Problem details: Write out the records again exactly and exclude the pictures.

(Records to use Opens)

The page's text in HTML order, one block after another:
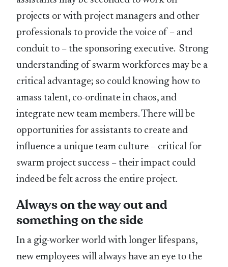
projects or with project managers and other
professionals to provide the voice of – and
conduit to – the sponsoring executive. Strong
understanding of swarm workforces may be a
critical advantage; so could knowing how to
amass talent, co-ordinate in chaos, and
integrate new team members. There will be
opportunities for assistants to create and
influence a unique team culture – critical for
swarm project success – their impact could
indeed be felt across the entire project.
Always on the way out and
something on the side
In a gig-worker world with longer lifespans,
new employees will always have an eye to the
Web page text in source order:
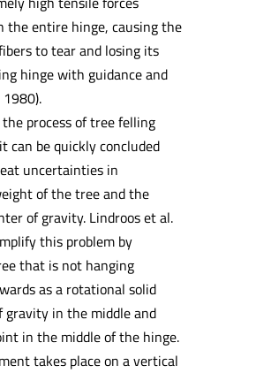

(Records to use Closes)

Output of the task:
The page's text in HTML order, one block after another:
projects or with project managers and other
professionals to provide the voice of – and
conduit to – the sponsoring executive. Strong
understanding of swarm workforces may be a
critical advantage; so could knowing how to
amass talent, co-ordinate in chaos, and
integrate new team members. There will be
opportunities for assistants to create and
influence a unique team culture – critical for
swarm project success – their impact could
indeed be felt across the entire project.
Always on the way out and
something on the side
In a gig-worker world with longer lifespans,
new employees will always have an eye to the
Web page text in source order:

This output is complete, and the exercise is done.